🤖 AI Summary
Conversational systems often produce irrelevant responses and exhibit turn-taking disorganization in multi-speaker noisy environments. To address this, we propose the first end-to-end audio-visual fusion framework for spoken dialogue modeling, jointly leveraging acoustic signals and visual cues—including gaze direction and speech activity—to enable target speaker tracking, streaming speaker-aware transcription, semantically aligned turn boundary detection, and coherent response generation. Our approach introduces a novel multi-task, multi-stage training paradigm that integrates acoustic tokenization with a multimodal fusion network, jointly optimized across single-speaker, synthetic, and real-world audiovisual datasets.

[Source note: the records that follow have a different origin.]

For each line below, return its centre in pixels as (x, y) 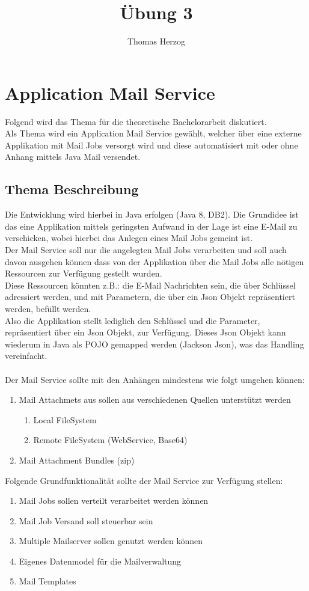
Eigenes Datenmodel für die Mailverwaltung (100, 561)
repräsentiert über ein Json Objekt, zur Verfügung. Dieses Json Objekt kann (145, 332)
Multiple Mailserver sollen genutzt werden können (111, 541)
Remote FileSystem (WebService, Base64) (110, 440)
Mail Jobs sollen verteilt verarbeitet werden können (114, 501)
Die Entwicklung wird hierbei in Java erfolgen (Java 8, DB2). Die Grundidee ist (152, 214)
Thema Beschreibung (72, 189)
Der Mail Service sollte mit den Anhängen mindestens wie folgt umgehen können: (155, 379)
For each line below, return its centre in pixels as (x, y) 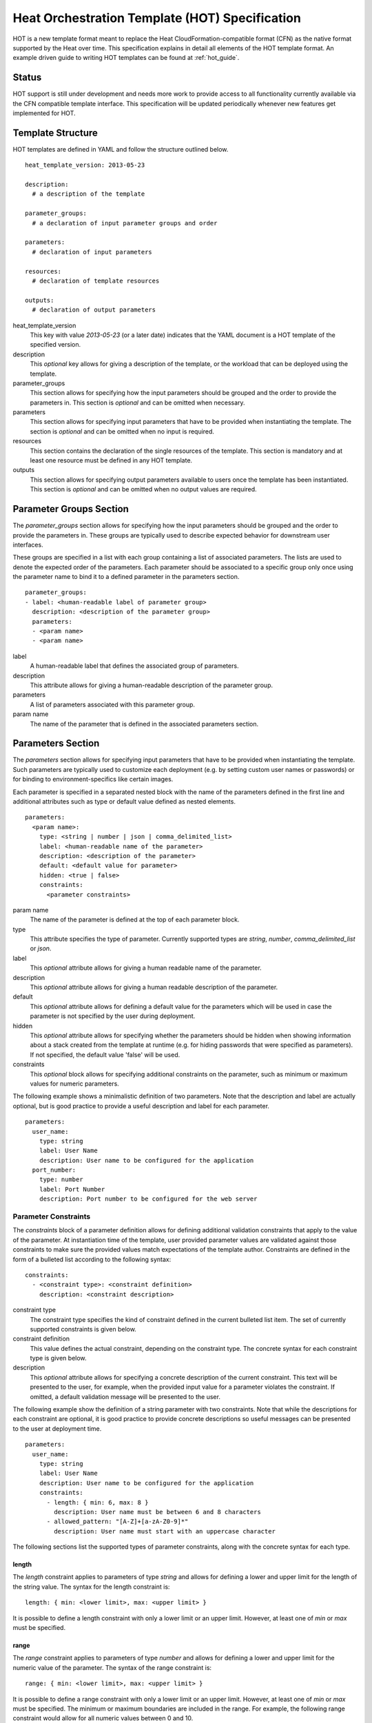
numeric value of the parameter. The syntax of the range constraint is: (112, 1667)
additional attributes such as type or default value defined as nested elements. (124, 802)
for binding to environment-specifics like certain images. (93, 779)
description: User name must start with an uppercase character (165, 1531)
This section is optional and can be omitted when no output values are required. (144, 489)
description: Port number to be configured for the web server (148, 1199)
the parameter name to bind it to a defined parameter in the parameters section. (126, 577)
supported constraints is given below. (83, 1329)
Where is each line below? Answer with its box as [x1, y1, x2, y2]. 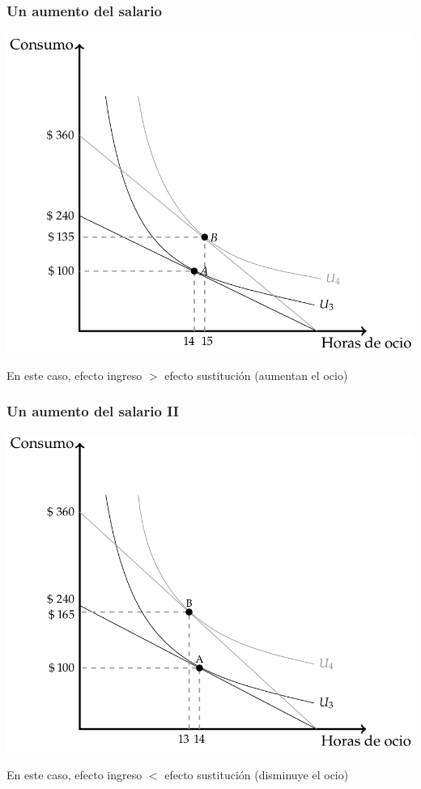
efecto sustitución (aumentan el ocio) [164, 366, 348, 383]
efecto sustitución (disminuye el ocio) [164, 766, 349, 783]
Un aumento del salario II [6, 401, 179, 421]
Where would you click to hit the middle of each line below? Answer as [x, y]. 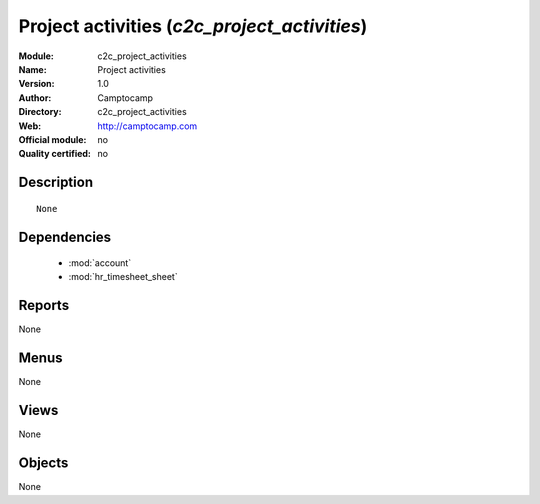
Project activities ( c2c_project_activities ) [193, 26]
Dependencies [65, 236]
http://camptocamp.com [147, 126]
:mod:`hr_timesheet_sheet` [123, 277]
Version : [36, 84]
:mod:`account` [100, 263]
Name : [32, 69]
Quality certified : [55, 154]
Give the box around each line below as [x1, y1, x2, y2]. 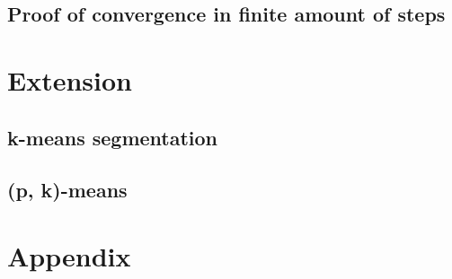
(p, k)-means [7, 176, 128, 204]
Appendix [7, 237, 131, 274]
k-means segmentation [7, 123, 218, 151]
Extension [7, 61, 132, 98]
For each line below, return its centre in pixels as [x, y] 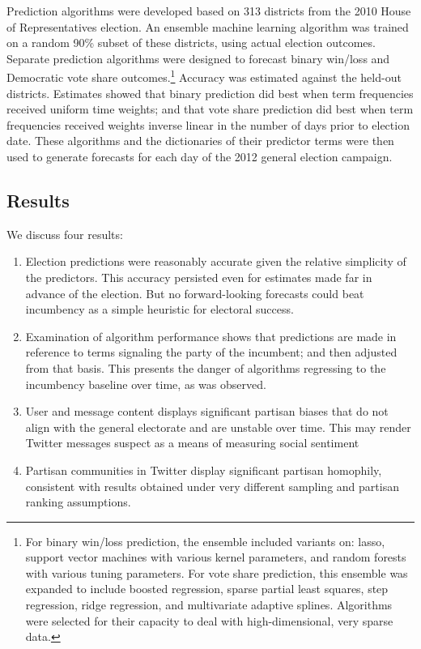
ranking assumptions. [78, 502]
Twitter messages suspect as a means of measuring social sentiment [192, 443]
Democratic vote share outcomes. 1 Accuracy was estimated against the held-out [204, 76]
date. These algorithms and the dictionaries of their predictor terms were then [200, 141]
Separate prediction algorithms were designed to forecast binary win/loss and [198, 58]
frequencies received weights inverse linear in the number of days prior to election [208, 124]
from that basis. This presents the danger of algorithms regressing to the [206, 367]
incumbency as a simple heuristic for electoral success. [159, 309]
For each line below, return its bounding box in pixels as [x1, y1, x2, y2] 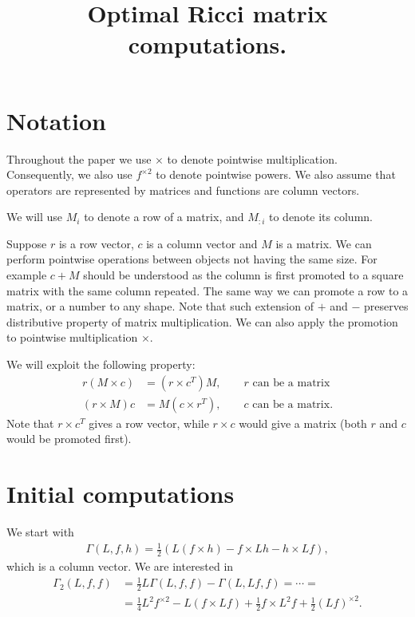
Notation [6, 104, 106, 136]
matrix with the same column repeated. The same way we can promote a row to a [6, 282, 409, 299]
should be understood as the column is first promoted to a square [83, 267, 404, 283]
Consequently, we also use [6, 166, 132, 183]
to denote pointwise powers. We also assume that [156, 166, 396, 183]
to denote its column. [269, 208, 373, 225]
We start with [6, 524, 74, 540]
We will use [6, 208, 63, 225]
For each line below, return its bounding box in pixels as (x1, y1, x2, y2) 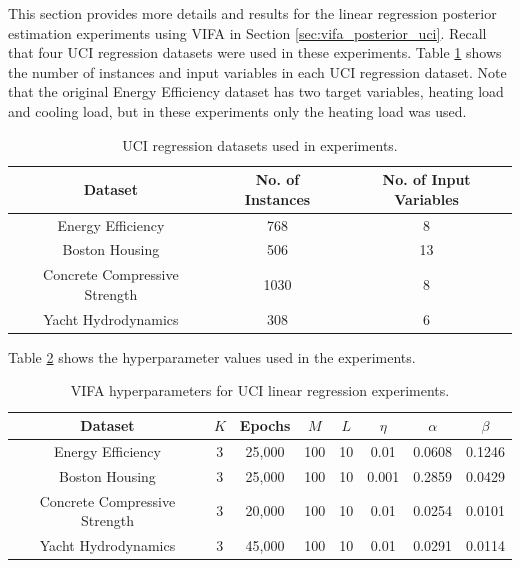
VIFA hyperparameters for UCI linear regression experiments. (70, 380, 450, 401)
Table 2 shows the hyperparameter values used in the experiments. (8, 346, 416, 367)
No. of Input (382, 169, 471, 190)
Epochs (239, 415, 291, 435)
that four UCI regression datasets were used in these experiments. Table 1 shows (8, 42, 502, 63)
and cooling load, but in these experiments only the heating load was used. (8, 100, 467, 121)
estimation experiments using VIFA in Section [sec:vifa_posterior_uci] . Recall (8, 22, 487, 43)
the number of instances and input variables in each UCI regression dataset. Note (8, 61, 507, 82)
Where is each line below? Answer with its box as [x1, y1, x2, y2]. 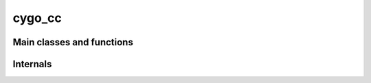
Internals [12, 58, 52, 70]
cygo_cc [12, 10, 62, 25]
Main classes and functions [12, 36, 133, 48]
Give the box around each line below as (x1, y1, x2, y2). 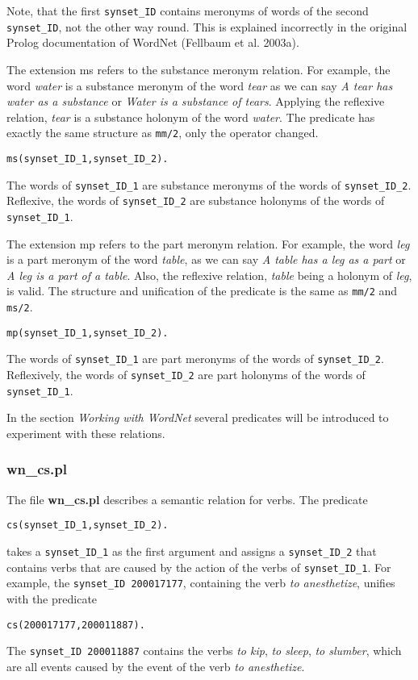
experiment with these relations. (6, 424, 165, 441)
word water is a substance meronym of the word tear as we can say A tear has (6, 77, 393, 94)
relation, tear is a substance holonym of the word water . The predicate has (6, 108, 375, 125)
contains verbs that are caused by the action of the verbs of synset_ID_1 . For (6, 558, 391, 575)
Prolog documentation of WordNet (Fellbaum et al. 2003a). (6, 34, 299, 51)
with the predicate (6, 590, 98, 607)
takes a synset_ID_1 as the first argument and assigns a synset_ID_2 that (6, 542, 377, 559)
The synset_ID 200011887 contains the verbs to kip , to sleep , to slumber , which (6, 642, 402, 659)
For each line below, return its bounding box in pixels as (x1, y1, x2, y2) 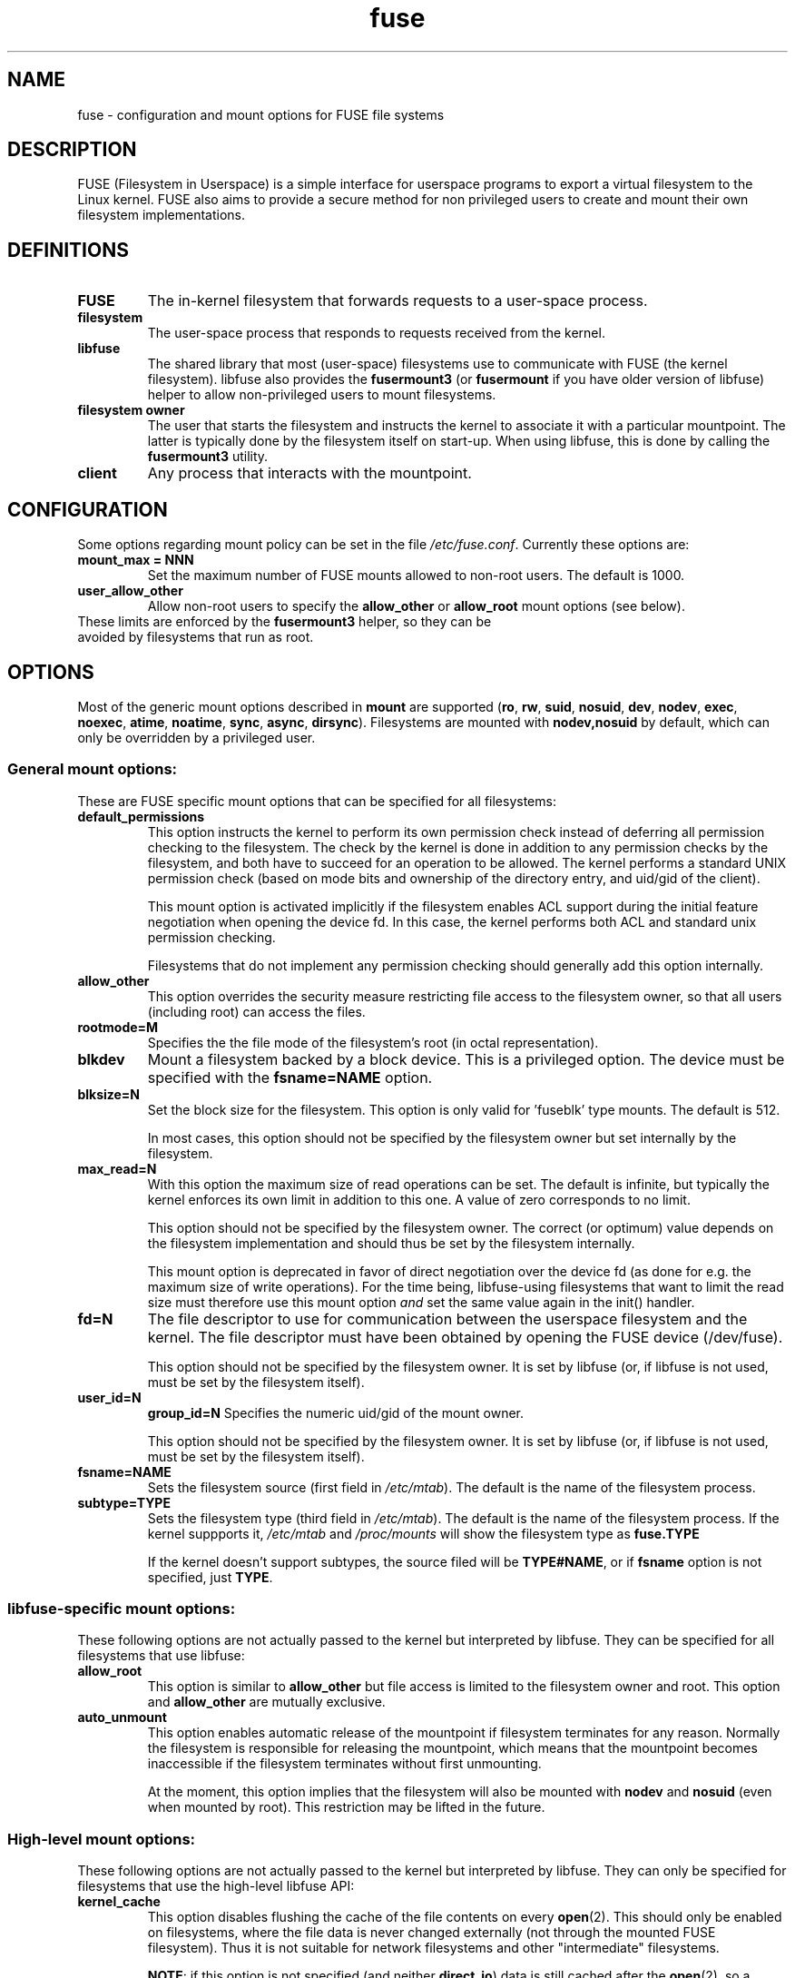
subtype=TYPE (77, 1494, 171, 1511)
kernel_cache (77, 1894, 161, 1910)
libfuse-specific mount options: (7, 1599, 236, 1619)
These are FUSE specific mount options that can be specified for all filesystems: (77, 792, 556, 809)
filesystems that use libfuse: (77, 1648, 245, 1664)
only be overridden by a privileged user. (77, 729, 316, 745)
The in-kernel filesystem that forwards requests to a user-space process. (147, 291, 648, 310)
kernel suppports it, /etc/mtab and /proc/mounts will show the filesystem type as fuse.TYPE (147, 1525, 700, 1541)
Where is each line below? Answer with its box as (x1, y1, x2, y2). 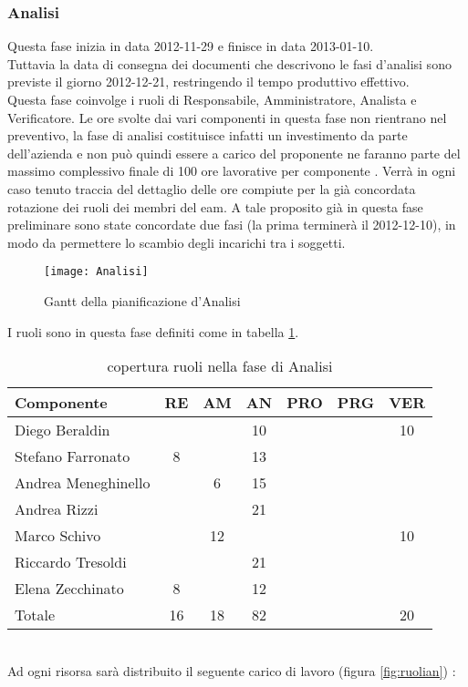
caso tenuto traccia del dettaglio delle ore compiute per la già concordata (7, 179, 416, 198)
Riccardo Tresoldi (15, 551, 127, 573)
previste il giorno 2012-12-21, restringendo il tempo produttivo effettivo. (7, 72, 410, 91)
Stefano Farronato (15, 446, 130, 467)
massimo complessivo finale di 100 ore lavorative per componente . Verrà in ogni (7, 161, 456, 180)
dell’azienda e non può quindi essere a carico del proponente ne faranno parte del (7, 143, 461, 162)
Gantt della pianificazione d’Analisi (44, 292, 241, 310)
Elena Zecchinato (15, 578, 124, 600)
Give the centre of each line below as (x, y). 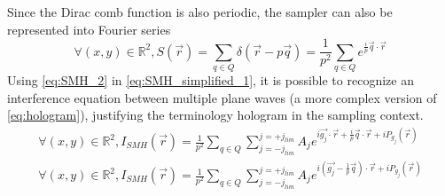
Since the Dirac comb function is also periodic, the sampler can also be (200, 12)
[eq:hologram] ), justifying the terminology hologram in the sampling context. (215, 115)
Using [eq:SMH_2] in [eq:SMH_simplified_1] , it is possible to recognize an (211, 79)
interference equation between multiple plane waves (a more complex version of (222, 97)
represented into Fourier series (89, 29)
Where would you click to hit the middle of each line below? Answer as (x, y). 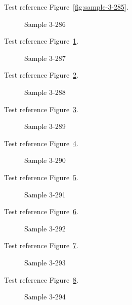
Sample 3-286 (45, 24)
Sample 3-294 (45, 297)
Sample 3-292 (45, 228)
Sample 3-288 (45, 92)
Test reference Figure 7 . (41, 245)
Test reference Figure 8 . (41, 279)
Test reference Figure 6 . (41, 211)
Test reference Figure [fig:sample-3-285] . (66, 7)
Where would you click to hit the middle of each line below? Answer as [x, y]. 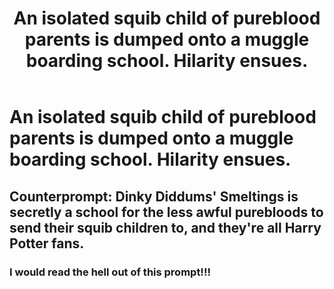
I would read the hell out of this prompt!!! [110, 272]
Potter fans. [47, 243]
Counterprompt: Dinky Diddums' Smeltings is [154, 196]
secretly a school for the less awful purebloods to [166, 212]
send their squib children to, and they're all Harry [165, 227]
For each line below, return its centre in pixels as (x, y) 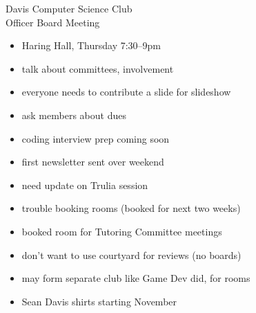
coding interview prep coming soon (96, 138)
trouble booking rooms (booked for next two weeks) (131, 208)
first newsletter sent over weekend (93, 162)
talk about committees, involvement (98, 68)
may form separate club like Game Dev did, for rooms (136, 278)
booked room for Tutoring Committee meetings (122, 231)
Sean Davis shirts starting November (99, 301)
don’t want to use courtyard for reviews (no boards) (131, 254)
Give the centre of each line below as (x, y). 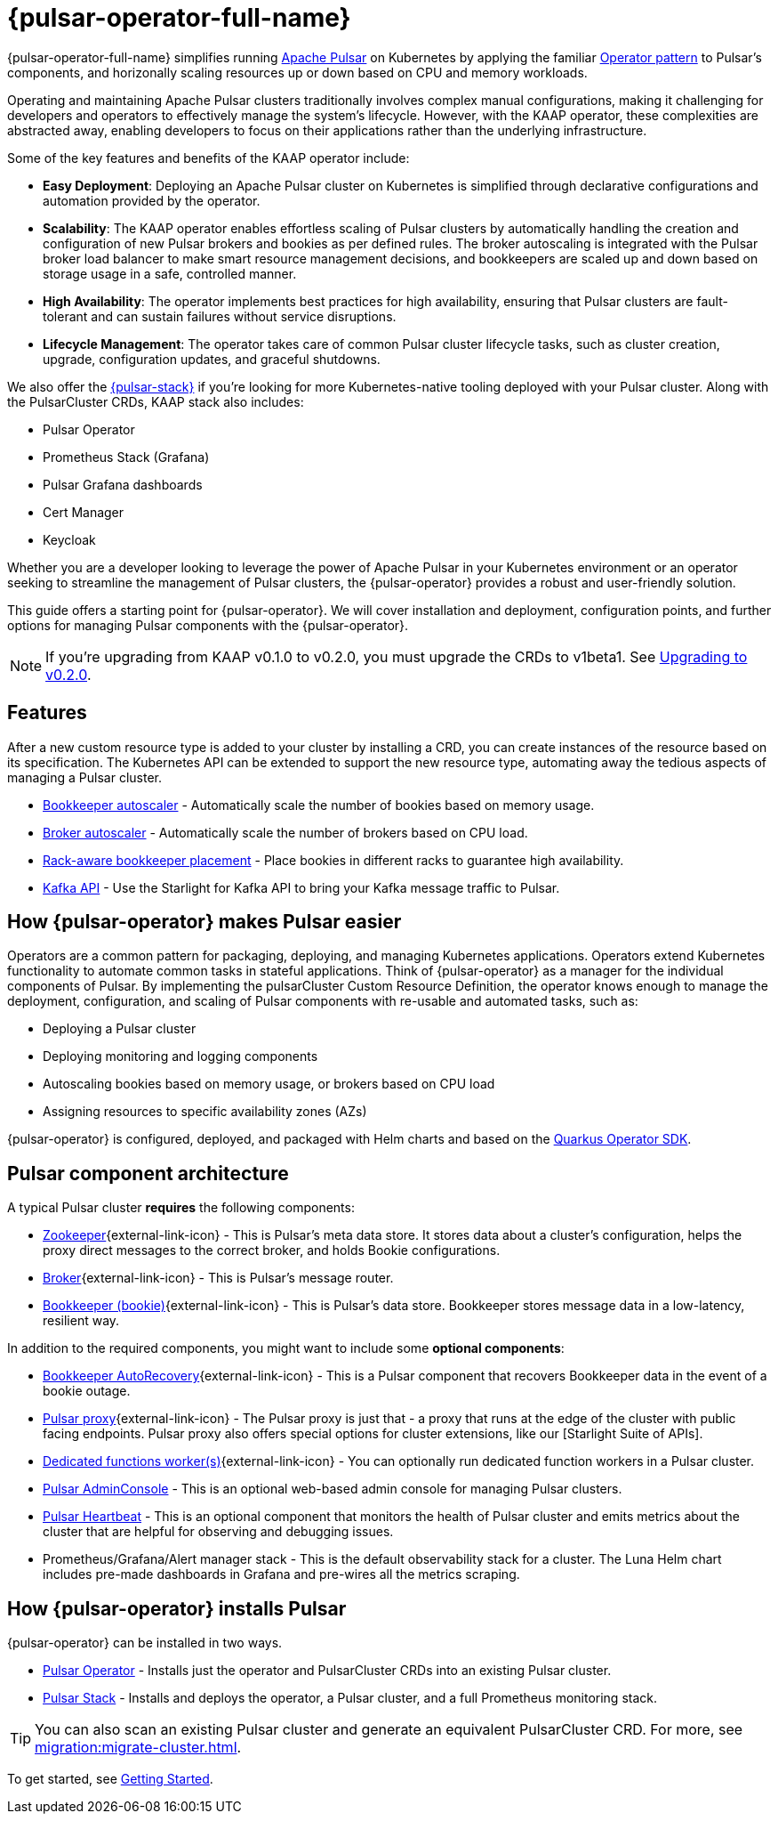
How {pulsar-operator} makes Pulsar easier (205, 922)
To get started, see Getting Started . (110, 1779)
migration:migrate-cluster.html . (138, 1748)
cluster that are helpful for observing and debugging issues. (218, 1532)
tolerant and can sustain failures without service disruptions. (220, 316)
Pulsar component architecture (148, 1173)
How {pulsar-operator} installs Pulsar (177, 1608)
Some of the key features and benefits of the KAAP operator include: (209, 158)
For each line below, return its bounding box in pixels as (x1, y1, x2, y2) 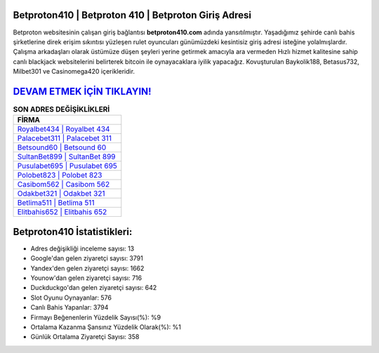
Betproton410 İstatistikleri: (13, 225, 133, 238)
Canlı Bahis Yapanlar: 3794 (30, 303, 109, 312)
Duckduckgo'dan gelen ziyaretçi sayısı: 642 (30, 284, 157, 292)
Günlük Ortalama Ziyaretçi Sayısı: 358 (30, 333, 140, 341)
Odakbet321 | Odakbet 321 (17, 189, 105, 199)
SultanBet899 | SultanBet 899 (17, 152, 116, 161)
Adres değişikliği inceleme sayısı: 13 (30, 244, 135, 253)
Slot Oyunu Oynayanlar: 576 (30, 293, 112, 302)

Experiments demonstrate significant reductions in transcription error rates, improved turn-switch prediction accuracy, and higher human-rated dialogue fluency scores. These results validate the critical role of audio-visual synergy in building robust and natural conversational systems.
📝 Abstract
Dialogue models falter in noisy, multi-speaker environments, often producing irrelevant responses and awkward turn-taking. We present AV-Dialog, the first multimodal dialog framework that uses both audio and visual cues to track the target speaker, predict turn-taking, and generate coherent responses. By combining acoustic tokenization with multi-task, multi-stage training on monadic, synthetic, and real audio-visual dialogue datasets, AV-Dialog achieves robust streaming transcription, semantically grounded turn-boundary detection and accurate responses, resulting in a natural conversational flow. Experiments show that AV-Dialog outperforms audio-only models under interference, reducing transcription errors, improving turn-taking prediction, and enhancing human-rated dialogue quality. These results highlight the power of seeing as well as hearing for speaker-aware interaction, paving the way for {spoken} dialogue agents that perform {robustly} in real-world, noisy environments.